Intervention Procedures

PT Procedure

All participants engage in a full course of PT for MSK pain that is delivered by a trained and licensed physiotherapist. PT sessions are individually tailored based on the Guide to Physical Therapist Practice 3.0, consisting of (1) therapeutic exercise (strengthening and endurance exercises), (2) neuromuscular re-education (balance and proprioception exercises), (3) therapeutic activities (functional performance and activities of daily living), and (4) use of modalities (heat or cold packs). All adolescents receive a home exercise program (HEP) as part of the standard PT treatment. The full course of PT includes approximately 6 to 8 PT sessions delivered over 6 to 12 weeks. An adequate dose of treatment is considered to be 75% completion of the prescribed sessions. The number of treatment sessions varies based on patient presentation and individualized treatment goals as determined by the clinician and research team. Patients can continue any treatments they are currently involved in. If they choose to initiate a new treatment after PT treatment begins, they are asked to notify the research team immediately as it may affect their involvement in the study.

VR Procedure

All participants receive a VR headset to use for the duration of treatment. The research team provides participants with an Oculus Quest 2 (Oculus) VR headset and orients the adolescents to its functionality.

Standard PT

For standard PT participants, the VR headset is preloaded with distraction-based games for recreational use at home until treatment is completed (Table 1). Clinicians do not discuss VR headset use with the standard PT participants. The research team provides an orientation session regarding the VR headset functions and preloaded games.
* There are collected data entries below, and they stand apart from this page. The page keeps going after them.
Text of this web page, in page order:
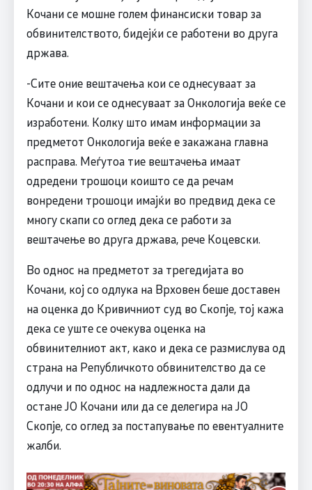
Кочани се мошне голем финансиски товар за
обвинителството, бидејќи се работени во друга
држава.
-Сите оние вештачења кои се однесуваат за
Кочани и кои се однесуваат за Онкологија веќе се
изработени. Колку што имам информации за
предметот Онкологија веќе е закажана главна
расправа. Меѓутоа тие вештачења имаат
одредени трошоци коишто се да речам
вонредени трошоци имајќи во предвид дека се
многу скапи со оглед дека се работи за
вештачење во друга држава, рече Коцевски.
Во однос на предметот за трегедијата во
Кочани, кој со одлука на Врховен беше доставен
на оценка до Кривичниот суд во Скопје, тој кажа
дека се уште се очекува оценка на
обвинителниот акт, како и дека се размислува од
страна на Републичкото обвинителство да се
одлучи и по однос на надлежноста дали да
остане ЈО Кочани или да се делегира на ЈО
Скопје, со оглед за постапување по евентуалните
жалби.
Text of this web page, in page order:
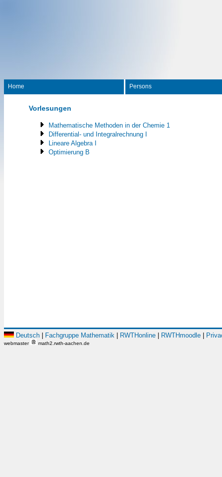
Home Persons
Vorlesungen
Mathematische Methoden in der Chemie 1
Differential- und Integralrechnung I
Lineare Algebra I
Optimierung B
Deutsch Fachgruppe Mathematik RWTHonline RWTHmoodle
webmaster math2.rwth-aachen.de
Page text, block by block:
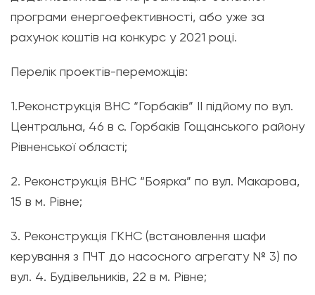
програми енергоефективності, або уже за
рахунок коштів на конкурс у 2021 році.
Перелік проектів-переможців:
1.Реконструкція ВНС “Горбаків” ІІ підйому по вул.
Центральна, 46 в с. Горбаків Гощанського району
Рівненської області;
2. Реконструкція ВНС “Боярка” по вул. Макарова,
15 в м. Рівне;
3. Реконструкція ГКНС (встановлення шафи
керування з ПЧТ до насосного агрегату № 3) по
вул. 4. Будівельників, 22 в м. Рівне;
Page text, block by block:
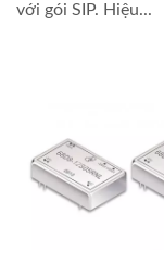
với gói SIP. Hiệu...
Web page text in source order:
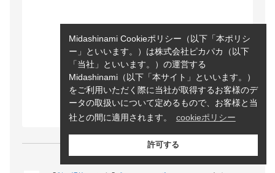
Midashinami Cookieポリシー（以下「本ポリシ
ー」といいます。）は株式会社ピカパカ（以下
「当社」といいます。）の運営する
Midashinami（以下「本サイト」といいます。）
をご利用いただく際に当社が取得するお客様のデ
ータの取扱いについて定めるもので、お客様と当
社との間に適用されます。
cookieポリシー
許可する
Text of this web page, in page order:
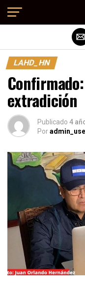
LAHD_HN
extradición
Publicado 4
Por
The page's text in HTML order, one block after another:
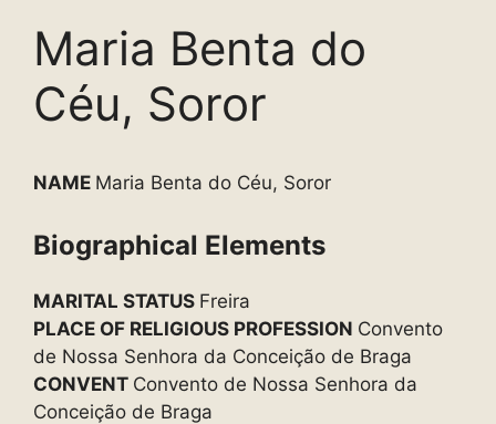
Maria Benta do
Céu, Soror
NAME Maria Benta do Céu, Soror
Biographical Elements
MARITAL STATUS Freira
PLACE OF RELIGIOUS PROFESSION Convento
de Nossa Senhora da Conceição de Braga
CONVENT Convento de Nossa Senhora da
Conceição de Braga
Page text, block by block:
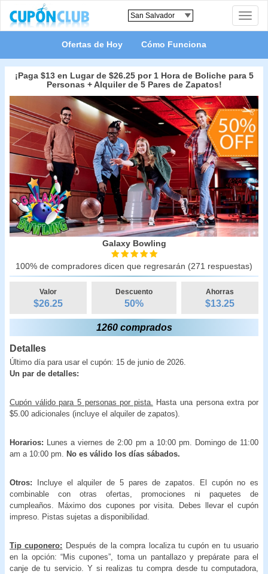
Toggle
Ofertas de Hoy Cómo Funciona
¡Paga $13 en Lugar de $26.25 por 1 Hora de Boliche para 5
Personas + Alquiler de 5 Pares de Zapatos!
Galaxy Bowling
100% de compradores dicen que regresarán (271 respuestas)
Valor
$26.25
Descuento
50%
Ahorras
$13.25
1260 comprados
Detalles
Último día para usar el cupón: 15 de junio de 2026.
Un par de detalles:
Cupón válido para 5 personas por pista.
Hasta una persona extra por
$5.00 adicionales (incluye el alquiler de zapatos).
Horarios: Lunes a viernes de 2:00 pm a 10:00 pm. Domingo de 11:00
am a 10:00 pm.
No es válido los días sábados.
Otros: Incluye el alquiler de 5 pares de zapatos. El cupón no es
combinable con otras ofertas, promociones ni paquetes de
cumpleaños. Máximo dos cupones por visita. Debes llevar el cupón
impreso. Pistas sujetas a disponibilidad.
Tip cuponero: Después de la compra localiza tu cupón en tu usuario
en la opción: “Mis cupones”, toma un pantallazo y prepárate para el
canje de tu servicio. Y si realizas tu compra desde tu computadora,
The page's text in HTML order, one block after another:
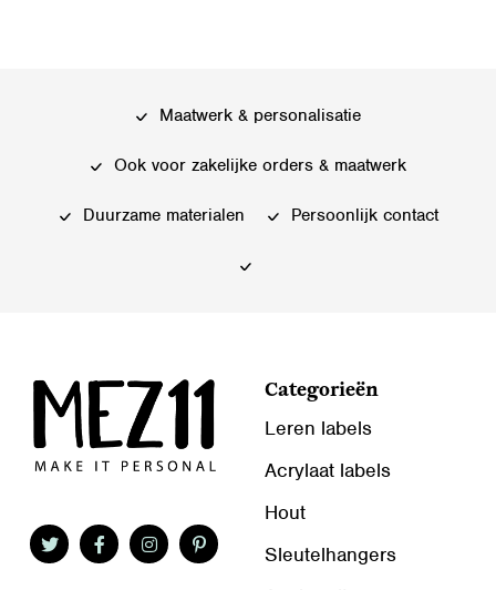
Maatwerk & personalisatie
Ook voor zakelijke orders & maatwerk
Duurzame materialen Persoonlijk contact
Categorieën
Leren labels
Acrylaat labels
Hout
Sleutelhangers
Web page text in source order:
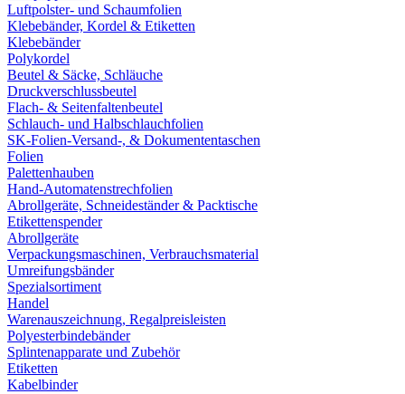
Luftpolster- und Schaumfolien
Klebebänder, Kordel & Etiketten
Klebebänder
Polykordel
Beutel & Säcke, Schläuche
Druckverschlussbeutel
Flach- & Seitenfaltenbeutel
Schlauch- und Halbschlauchfolien
SK-Folien-Versand-, & Dokumententaschen
Folien
Palettenhauben
Hand-Automatenstrechfolien
Abrollgeräte, Schneideständer & Packtische
Etikettenspender
Abrollgeräte
Verpackungsmaschinen, Verbrauchsmaterial
Umreifungsbänder
Spezialsortiment
Handel
Warenauszeichnung, Regalpreisleisten
Polyesterbindebänder
Splintenapparate und Zubehör
Etiketten
Kabelbinder
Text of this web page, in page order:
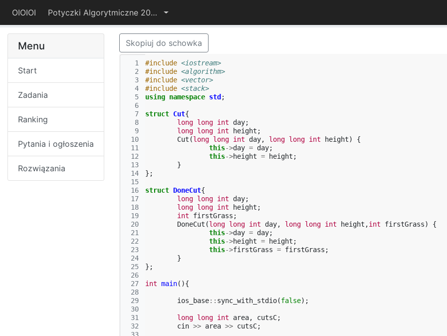
OIOIOI Potyczki Algorytmiczne 2015
Menu
Start
Zadania
Ranking
Pytania i ogłoszenia
Rozwiązania
Skopiuj do schowka
  1
  2
  3
  4
  5
  6
  7
  8
  9
10
11
12
13
14
15
16
17
18
19
20
21
22
23
24
25
26
27
28
29
30
31
32
#include <iostream>
#include <algorithm>
#include <vector>
#include <stack>
using namespace std ;
struct Cut{
long long int day;
long long int height ;
Cut (long long int day, long long int height)
{
this->day = day;
this->height = height ;
}
};
struct DoneCut{
long long int day;
long long int height ;
int
firstGrass ;
DoneCut (long long int day, long long int height ,int firstGrass)
{
this->day = day;
this->height = height ;
this->firstGrass = firstGrass ;
}
};
int main(){
ios_base:: sync_with_stdio(false);
long long int area, cutsC;
cin >> area >> cutsC;
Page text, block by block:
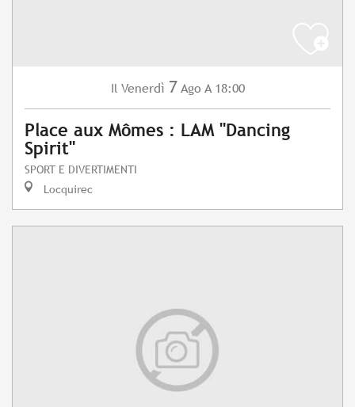
Il Venerdì 7 Ago A 18:00
Place aux Mômes : LAM "Dancing
Spirit"
SPORT E DIVERTIMENTI
Locquirec
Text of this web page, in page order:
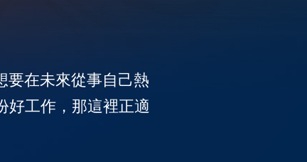
要在未來從事自己熱
好工作，那這裡正適
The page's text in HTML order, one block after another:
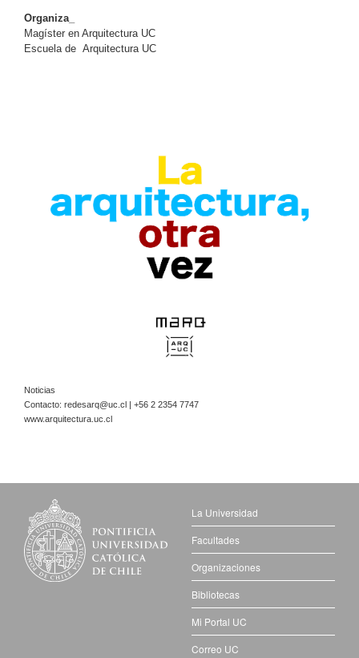
Organiza_
Magíster en Arquitectura UC
Escuela de Arquitectura UC
Noticias
Contacto: redesarq@uc.cl | +56 2 2354 7747
www.arquitectura.uc.cl
La Universidad
Facultades
Organizaciones
Bibliotecas
Mi Portal UC
Correo UC
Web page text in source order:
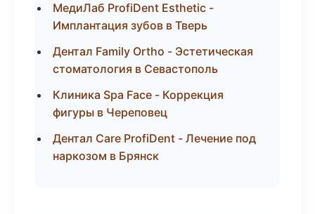
МедиЛаб ProfiDent Esthetic -
Имплантация зубов в Тверь
Дентал Family Ortho - Эстетическая
стоматология в Севастополь
Клиника Spa Face - Коррекция
фигуры в Череповец
Дентал Care ProfiDent - Лечение под
наркозом в Брянск
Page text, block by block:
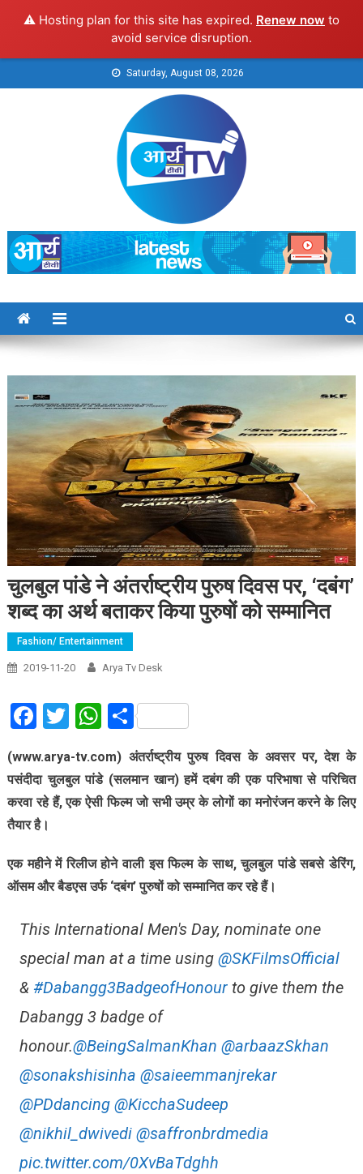
⚠️ Hosting plan for this site has expired. Renew now to
avoid service disruption.
to
Saturday, August 08, 2026
Arya TV
चुलबुल पांडे ने अंतर्राष्ट्रीय पुरुष दिवस पर, ‘दबंग’
शब्द का अर्थ बताकर किया पुरुषों को सम्मानित
Fashion/ Entertainment
2019-11-20 Arya Tv Desk
Facebook
TwitterWhatsApp
Share
(www.arya-tv.com) अंतर्राष्ट्रीय पुरुष दिवस के अवसर पर, देश के
पसंदीदा चुलबुल पांडे (सलमान खान) हमें दबंग की एक परिभाषा से परिचित
करवा रहे हैं, एक ऐसी फिल्म जो सभी उम्र के लोगों का मनोरंजन करने के लिए
तैयार है।
एक महीने में रिलीज होने वाली इस फिल्म के साथ, चुलबुल पांडे सबसे डेरिंग,
ऑसम और बैडएस उर्फ ‘दबंग’ पुरुषों को सम्मानित कर रहे हैं।
This International Men's Day, nominate one
special man at a time using @SKFilmsOfficial
& #Dabangg3BadgeofHonourto give them the
Dabangg 3 badge of
honour.@BeingSalmanKhan @arbaazSkhan
@sonakshisinha @saieemmanjrekar
@PDdancing @KicchaSudeep
@nikhil_dwivedi @saffronbrdmedia
pic.twitter.com/0XvBaTdghh
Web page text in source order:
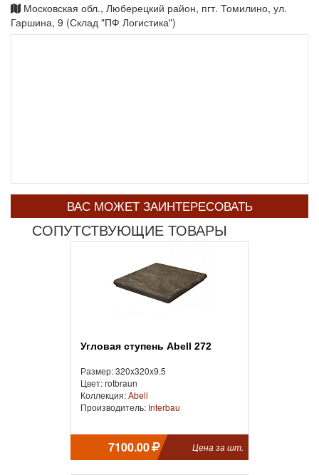
Московская обл., Люберецкий район, пгт. Томилино, ул.
Гаршина, 9 (Склад "ПФ Логистика")
ВАС МОЖЕТ ЗАИНТЕРЕСОВАТЬ
СОПУТСТВУЮЩИЕ ТОВАРЫ
Угловая ступень Abell 272
Размер: 320x320x9.5
Цвет: rotbraun
Коллекция:Abell
Производитель: Interbau
7100.00 Цена за шт.
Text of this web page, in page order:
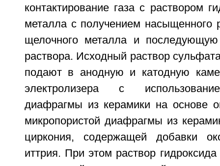
контактирование газа с раствором
металла с получением насыщенного
щелочного металла и последующую
раствора. Исходный раствор
подают в анодную и катодную
электролизера с
диафрагмы из керамики на основе
микропористой диафрагмы из
циркония, содержащей добавки
иттрия. При этом раствор
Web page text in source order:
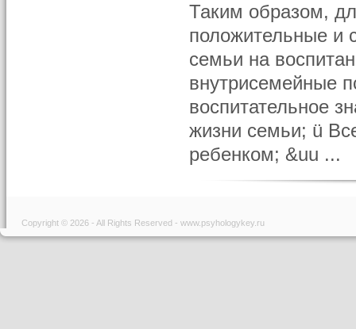
Таким образом,
положительные и
семьи на
внутрисемейные
воспитательное
жизни семьи; ü
ребенком; &uu ...
Copyright © 2026 - All Rights Reserved - www.psyhologykey.ru
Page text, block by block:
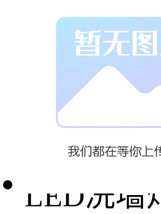
线条。当
是很严格
况下也可
LED洗墙
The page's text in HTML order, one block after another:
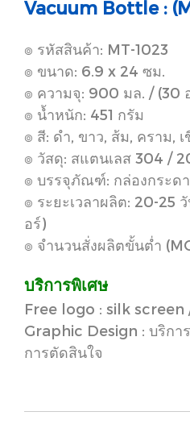
Vacuum Bottle :
๏ รหัสสินค้า: MT-1023
๏ ขนาด: 6.9 x 24 ซม.
๏ ความจุ: 900 มล. / (30
๏ น้ำหนัก: 451 กรัม
๏ สี: ดำ, ขาว, ส้ม, คราม,
๏ วัสดุ: สแตนเลส 304 /
๏ บรรจุภัณฑ์: กล่องกระด
๏ ระยะเวลาผลิต: 20-25
อร์)
๏ จำนวนสั่งผลิตขั้นต่ำ
บริการพิเศษ
Free logo : silk screen
Graphic Design : บริกา
การตัดสินใจ
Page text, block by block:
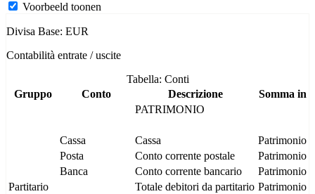
Voorbeeld toonen
Divisa Base: EUR
Contabilità entrate / uscite
Tabella: Conti
Gruppo
Conto Descrizione
Somma in
PATRIMONIO
Cassa Cassa
Patrimonio
Posta
Conto corrente postale
Patrimonio
Banca
Conto corrente bancario
Patrimonio
Partitario
Totale debitori da partitario Patrimonio
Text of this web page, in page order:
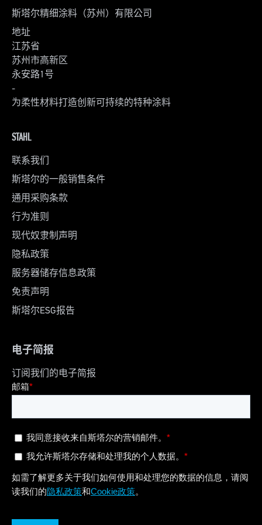
斯塔尔精细涂料（苏州）有限公司
地址
江苏省
苏州市高新区
永安路1号
-
为柔性材料打造创新可持续的特种涂料
STAHL
联系我们
斯塔尔的一般销售条件
通用采购条款
行为准则
现代奴隶制声明
隐私政策
服务器储存信息政策
免责声明
斯塔尔ESG报告
电子简报
订阅我们的电子简报
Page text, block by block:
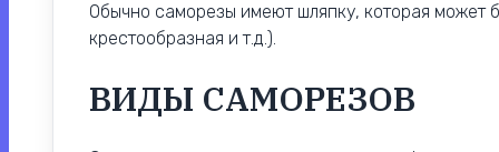
Обычно саморезы имеют шляпку, которая может
крестообразная и т.д.).
ВИДЫ САМОРЕЗОВ
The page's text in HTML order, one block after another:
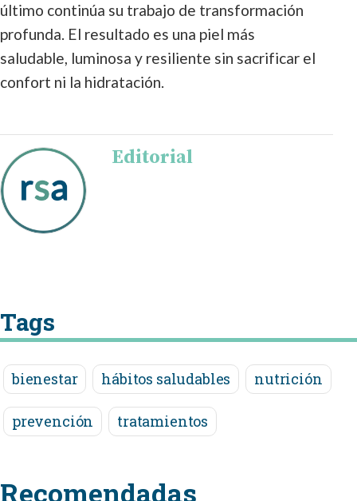
último continúa su trabajo de transformación
profunda. El resultado es una piel más
saludable, luminosa y resiliente sin sacrificar el
confort ni la hidratación.
Editorial
Tags
bienestar hábitos saludables nutrición
prevención tratamientos
Recomendadas
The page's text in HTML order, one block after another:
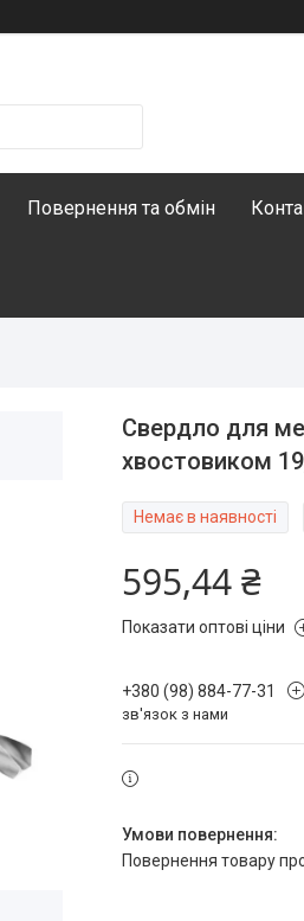
Повернення та обмін
Свердло для
хвостовиком
Немає в наявності
595,44 ₴
Показати оптові ціни
+380 (98) 884-77-31
зв'язок з нами
повернення товару
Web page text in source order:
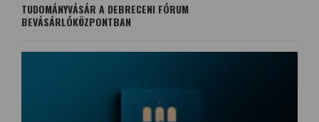
TUDOMÁNYVÁSÁR A DEBRECENI FÓRUM
BEVÁSÁRLÓKÖZPONTBAN
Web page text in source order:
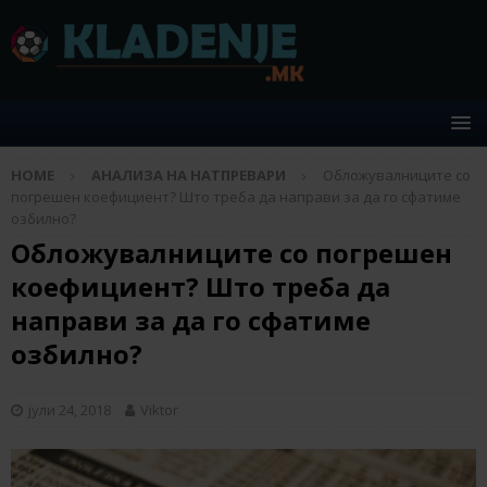
HOME АНАЛИЗА НА НАТПРЕВАРИ
Обложувалниците со
погрешен коефициент? Што треба да направи за да го сфатиме
озбилно?
Обложувалниците со погрешен
коефициент? Што треба да
направи за да го сфатиме
озбилно?
јули 24, 2018 Viktor
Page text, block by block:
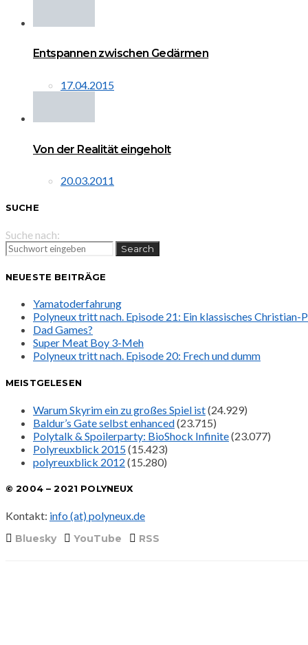
Entspannen zwischen Gedärmen
17.04.2015
Von der Realität eingeholt
20.03.2011
SUCHE
Suche nach:
Search
NEUESTE BEITRÄGE
Yamatoderfahrung
Polyneux tritt nach. Episode 21: Ein klassisches Christian-
Dad Games?
Super Meat Boy 3-Meh
Polyneux tritt nach. Episode 20: Frech und dumm
MEISTGELESEN
Warum Skyrim ein zu großes Spiel ist(24.929)
Baldur’s Gate selbst enhanced(23.715)
Polytalk & Spoilerparty: BioShock Infinite(23.077)
Polyreuxblick 2015(15.423)
polyreuxblick 2012 (15.280)
© 2004 – 2021 POLYNEUX
Kontakt: info (at) polyneux.de
Bluesky YouTube RSS

Table 1. Standard physiotherapy rehabilitation virtual reality (VR) game content.
GameDescriptionDistraction type
Color SpaceaColor in pieces of beautiful art and environments in virtual reality.Creative design
CubismaChallenge the mind by solving deceptively simple puzzles and assembling increasingly complex shapes out of colorful blocks.Puzzle game
Vacation SimulatoraFind optimal relaxation and efficient memory making while being at home.Simulation
NatureTrek VRaExplore tropical beaches, underwater oceans, and >20 different animals. Command the weather, take control of the night, or shape your own world.Exploration
Star ChartaExplore the Solar System, view constellations, and watch meteor showers. Stand on the moon; explore Mars with the Curiosity rover; and hold planets, moons, and stars.Exploration
WanderaTeleport to almost anywhere in the world, from the London Bridge to the Great Pyramids of Egypt.Exploration

aDenotes game accessible through a public app store.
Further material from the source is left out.